#### [Work instruction]
Go to the line below that has "Publish python module", print it and each line after it exactly, and stop after the line that has "v1.1.0-dev [88, 208, 130, 221]"; leave out pictures.

BEGIN

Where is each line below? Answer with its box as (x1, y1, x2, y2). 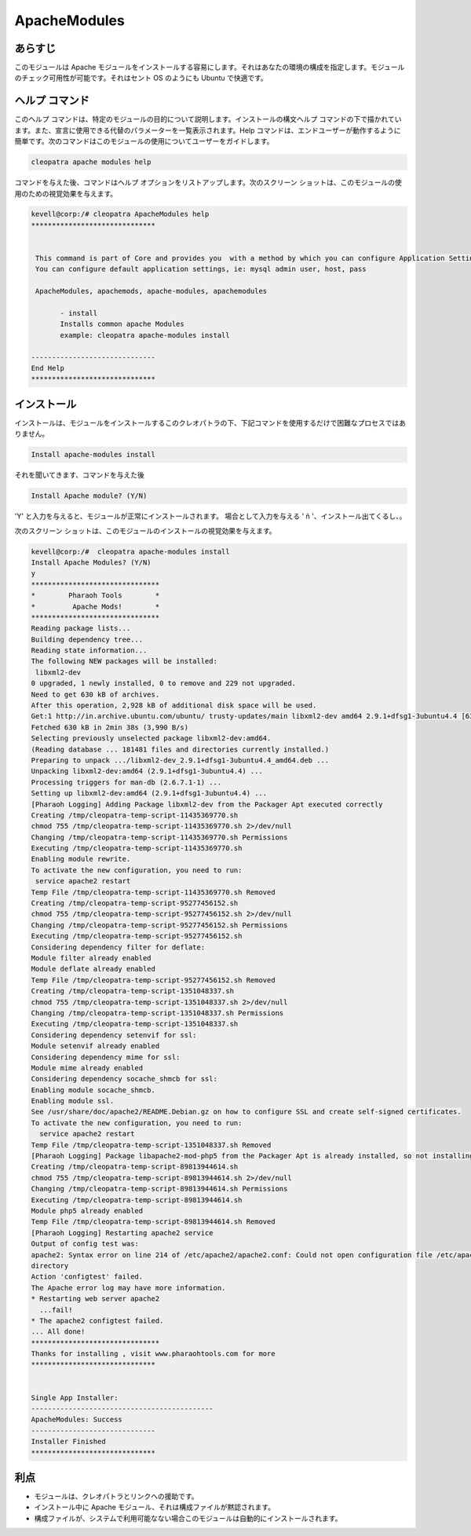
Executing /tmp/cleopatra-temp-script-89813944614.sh (31, 1195, 243, 1205)
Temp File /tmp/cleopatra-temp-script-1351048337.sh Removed (31, 1140, 272, 1150)
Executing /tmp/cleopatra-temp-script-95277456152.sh (31, 931, 243, 941)
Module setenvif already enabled (31, 1041, 160, 1051)
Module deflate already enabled (31, 964, 156, 974)
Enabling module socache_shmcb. (31, 1085, 156, 1095)
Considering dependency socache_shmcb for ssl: (31, 1074, 217, 1084)
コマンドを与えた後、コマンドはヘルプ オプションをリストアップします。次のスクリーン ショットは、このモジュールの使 (14, 177, 402, 188)
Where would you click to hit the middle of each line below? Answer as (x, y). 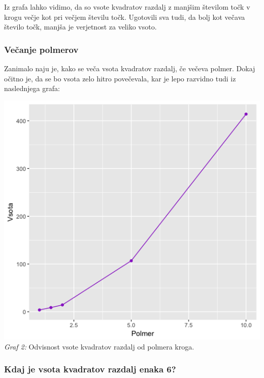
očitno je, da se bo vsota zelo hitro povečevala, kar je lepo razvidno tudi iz (120, 78)
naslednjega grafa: (32, 88)
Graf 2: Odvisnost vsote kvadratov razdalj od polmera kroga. (99, 346)
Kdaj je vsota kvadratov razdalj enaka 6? (90, 369)
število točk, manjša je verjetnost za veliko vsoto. (80, 27)
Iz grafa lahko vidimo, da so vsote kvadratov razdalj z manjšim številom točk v (127, 7)
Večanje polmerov (41, 49)
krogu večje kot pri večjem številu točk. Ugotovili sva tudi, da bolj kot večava (125, 17)
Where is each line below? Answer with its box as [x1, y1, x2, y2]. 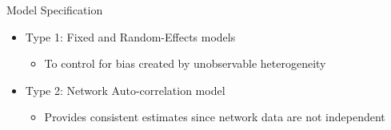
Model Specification [6, 2, 103, 18]
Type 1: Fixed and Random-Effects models [25, 28, 236, 45]
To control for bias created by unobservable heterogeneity [44, 55, 326, 72]
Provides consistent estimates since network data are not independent [44, 108, 385, 125]
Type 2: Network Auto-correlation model [25, 81, 225, 98]
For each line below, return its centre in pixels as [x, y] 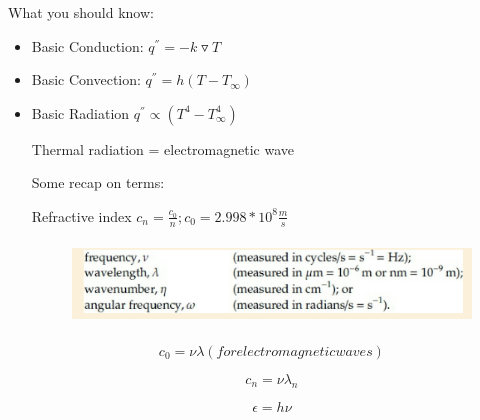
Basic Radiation [80, 112]
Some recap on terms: [98, 182]
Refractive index [81, 215]
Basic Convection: [86, 79]
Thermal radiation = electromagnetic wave [163, 148]
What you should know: [81, 12]
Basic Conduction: [87, 45]
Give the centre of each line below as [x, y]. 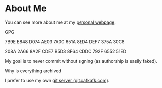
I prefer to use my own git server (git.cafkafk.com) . [57, 80]
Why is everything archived [33, 71]
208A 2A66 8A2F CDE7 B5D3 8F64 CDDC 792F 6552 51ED [66, 51]
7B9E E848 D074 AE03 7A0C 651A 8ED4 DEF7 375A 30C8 [65, 42]
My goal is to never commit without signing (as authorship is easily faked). [81, 61]
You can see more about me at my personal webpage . [60, 22]
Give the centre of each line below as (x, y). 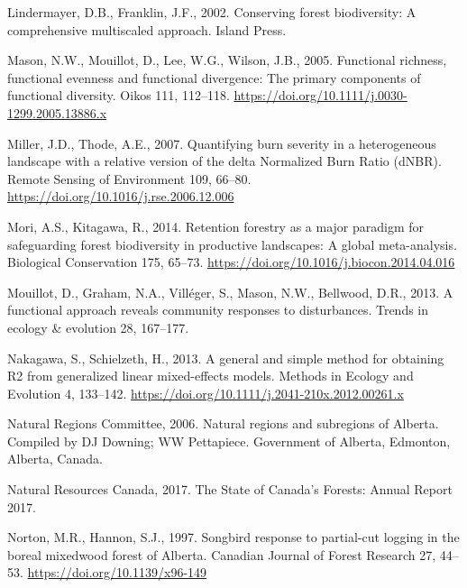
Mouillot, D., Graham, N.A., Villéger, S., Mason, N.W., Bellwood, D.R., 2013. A (230, 292)
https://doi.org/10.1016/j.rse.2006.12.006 (121, 196)
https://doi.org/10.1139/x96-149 (117, 572)
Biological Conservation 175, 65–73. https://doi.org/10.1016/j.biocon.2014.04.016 (231, 262)
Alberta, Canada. (55, 459)
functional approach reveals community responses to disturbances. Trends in (218, 310)
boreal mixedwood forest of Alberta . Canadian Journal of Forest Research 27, (222, 554)
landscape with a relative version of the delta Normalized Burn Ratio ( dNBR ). (224, 161)
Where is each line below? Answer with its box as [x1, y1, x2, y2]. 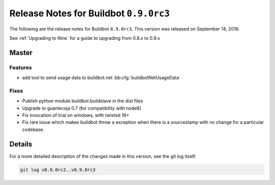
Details [9, 140, 33, 148]
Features [9, 64, 32, 71]
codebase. [22, 126, 45, 133]
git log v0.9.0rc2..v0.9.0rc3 [20, 167, 96, 173]
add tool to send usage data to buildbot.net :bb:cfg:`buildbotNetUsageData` [22, 74, 181, 81]
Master [9, 48, 33, 57]
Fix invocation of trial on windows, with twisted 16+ [22, 112, 130, 118]
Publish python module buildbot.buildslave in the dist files [22, 98, 144, 104]
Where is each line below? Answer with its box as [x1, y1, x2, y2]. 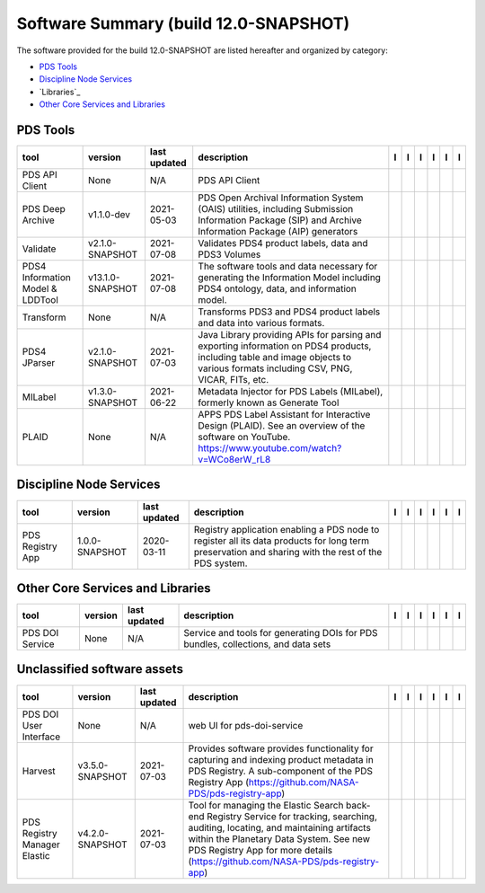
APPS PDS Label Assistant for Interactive [198, 409, 371, 421]
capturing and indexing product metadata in [188, 753, 375, 765]
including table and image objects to [198, 351, 352, 364]
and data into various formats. [198, 317, 325, 330]
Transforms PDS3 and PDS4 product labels [198, 305, 381, 318]
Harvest [22, 765, 56, 777]
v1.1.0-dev [88, 208, 130, 221]
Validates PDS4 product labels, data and [198, 237, 368, 250]
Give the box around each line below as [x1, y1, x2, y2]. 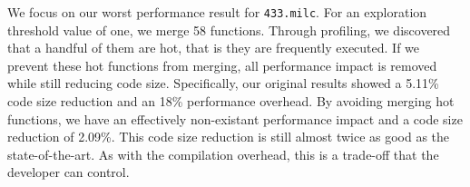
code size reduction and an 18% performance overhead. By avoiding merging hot [7, 92, 455, 111]
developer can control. [7, 162, 130, 182]
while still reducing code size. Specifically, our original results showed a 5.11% [7, 74, 439, 93]
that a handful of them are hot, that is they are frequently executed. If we [7, 38, 420, 57]
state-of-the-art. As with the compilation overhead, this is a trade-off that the [7, 144, 439, 163]
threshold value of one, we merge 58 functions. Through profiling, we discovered [7, 20, 451, 39]
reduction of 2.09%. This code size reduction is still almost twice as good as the [7, 127, 450, 146]
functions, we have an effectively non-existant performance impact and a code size [7, 109, 463, 128]
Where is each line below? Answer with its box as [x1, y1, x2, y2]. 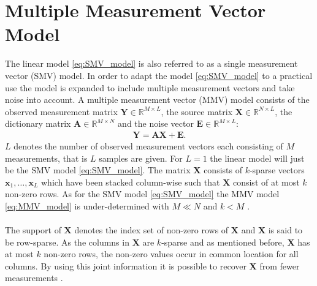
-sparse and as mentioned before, [161, 235, 285, 248]
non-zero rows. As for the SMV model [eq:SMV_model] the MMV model [5, 187, 280, 200]
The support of [5, 224, 61, 236]
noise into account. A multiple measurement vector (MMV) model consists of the [5, 93, 310, 106]
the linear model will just [210, 151, 305, 164]
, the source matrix [161, 105, 233, 118]
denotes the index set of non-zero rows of [74, 224, 229, 236]
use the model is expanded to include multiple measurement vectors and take [5, 81, 295, 94]
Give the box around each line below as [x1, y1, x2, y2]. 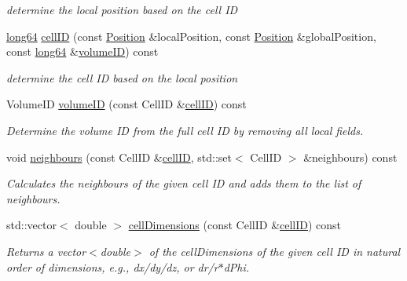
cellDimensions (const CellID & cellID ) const [128, 217, 342, 233]
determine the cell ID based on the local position [6, 69, 238, 86]
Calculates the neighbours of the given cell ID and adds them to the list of [6, 175, 361, 192]
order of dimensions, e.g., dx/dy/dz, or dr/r [6, 258, 218, 275]
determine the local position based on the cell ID [6, 2, 238, 17]
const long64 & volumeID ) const [6, 43, 159, 60]
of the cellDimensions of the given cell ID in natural [148, 243, 401, 259]
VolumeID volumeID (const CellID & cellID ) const [6, 96, 247, 112]
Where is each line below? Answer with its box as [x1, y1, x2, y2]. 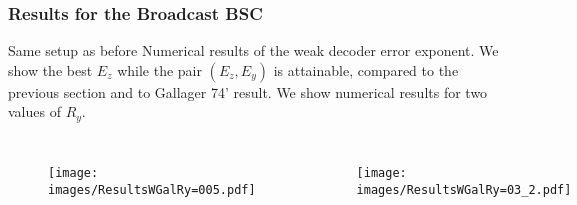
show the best [8, 59, 93, 80]
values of [8, 101, 61, 122]
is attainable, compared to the [273, 59, 459, 80]
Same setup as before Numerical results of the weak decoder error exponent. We [8, 40, 499, 61]
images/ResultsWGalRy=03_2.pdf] [356, 182, 572, 197]
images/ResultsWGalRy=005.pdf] [48, 182, 256, 197]
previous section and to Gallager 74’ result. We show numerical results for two [8, 81, 488, 102]
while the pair [117, 59, 202, 80]
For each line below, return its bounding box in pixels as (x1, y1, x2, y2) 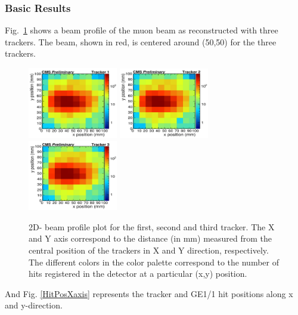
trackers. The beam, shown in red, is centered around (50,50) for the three (5, 35, 277, 48)
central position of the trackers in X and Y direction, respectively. (29, 243, 269, 256)
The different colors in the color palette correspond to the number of (29, 255, 279, 268)
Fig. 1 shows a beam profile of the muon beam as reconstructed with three (5, 24, 278, 36)
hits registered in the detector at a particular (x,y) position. (29, 267, 247, 280)
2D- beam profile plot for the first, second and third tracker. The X (29, 220, 275, 233)
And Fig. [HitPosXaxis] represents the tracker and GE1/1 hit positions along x (5, 287, 293, 299)
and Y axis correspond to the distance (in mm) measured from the (29, 232, 272, 245)
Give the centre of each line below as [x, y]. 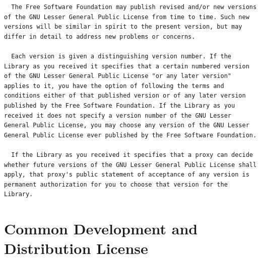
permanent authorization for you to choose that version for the [116, 184]
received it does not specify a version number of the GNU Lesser [118, 115]
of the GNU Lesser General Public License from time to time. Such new [127, 17]
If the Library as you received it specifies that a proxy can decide [132, 155]
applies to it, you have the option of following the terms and [114, 86]
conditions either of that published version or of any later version [125, 96]
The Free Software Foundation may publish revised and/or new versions [134, 7]
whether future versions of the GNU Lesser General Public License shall [131, 165]
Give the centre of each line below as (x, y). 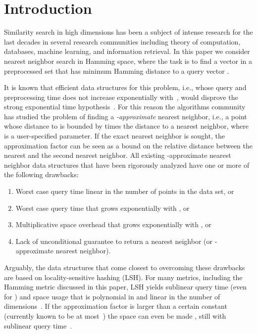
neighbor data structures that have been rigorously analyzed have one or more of (127, 165)
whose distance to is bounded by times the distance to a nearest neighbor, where (127, 126)
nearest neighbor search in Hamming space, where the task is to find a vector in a (128, 61)
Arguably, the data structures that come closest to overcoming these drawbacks (125, 267)
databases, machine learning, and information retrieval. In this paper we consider (127, 51)
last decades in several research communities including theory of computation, (122, 41)
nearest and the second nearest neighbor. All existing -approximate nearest (118, 155)
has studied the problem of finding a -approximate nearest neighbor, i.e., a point (126, 116)
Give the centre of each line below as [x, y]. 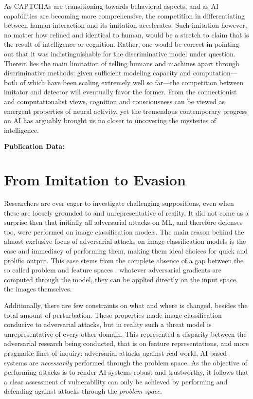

END

#### [Answer to the problem]
Publish python module buildbot.buildslave in the dist files [22, 98, 144, 104]
Where is each line below? Answer with its box as [x1, y1, x2, y2]. 
APPS PDS Label Assistant for Interactive [198, 409, 371, 421]
capturing and indexing product metadata in [188, 753, 375, 765]
including table and image objects to [198, 351, 352, 364]
and data into various formats. [198, 317, 325, 330]
Transforms PDS3 and PDS4 product labels [198, 305, 381, 318]
Harvest [22, 765, 56, 777]
v1.1.0-dev [88, 208, 130, 221]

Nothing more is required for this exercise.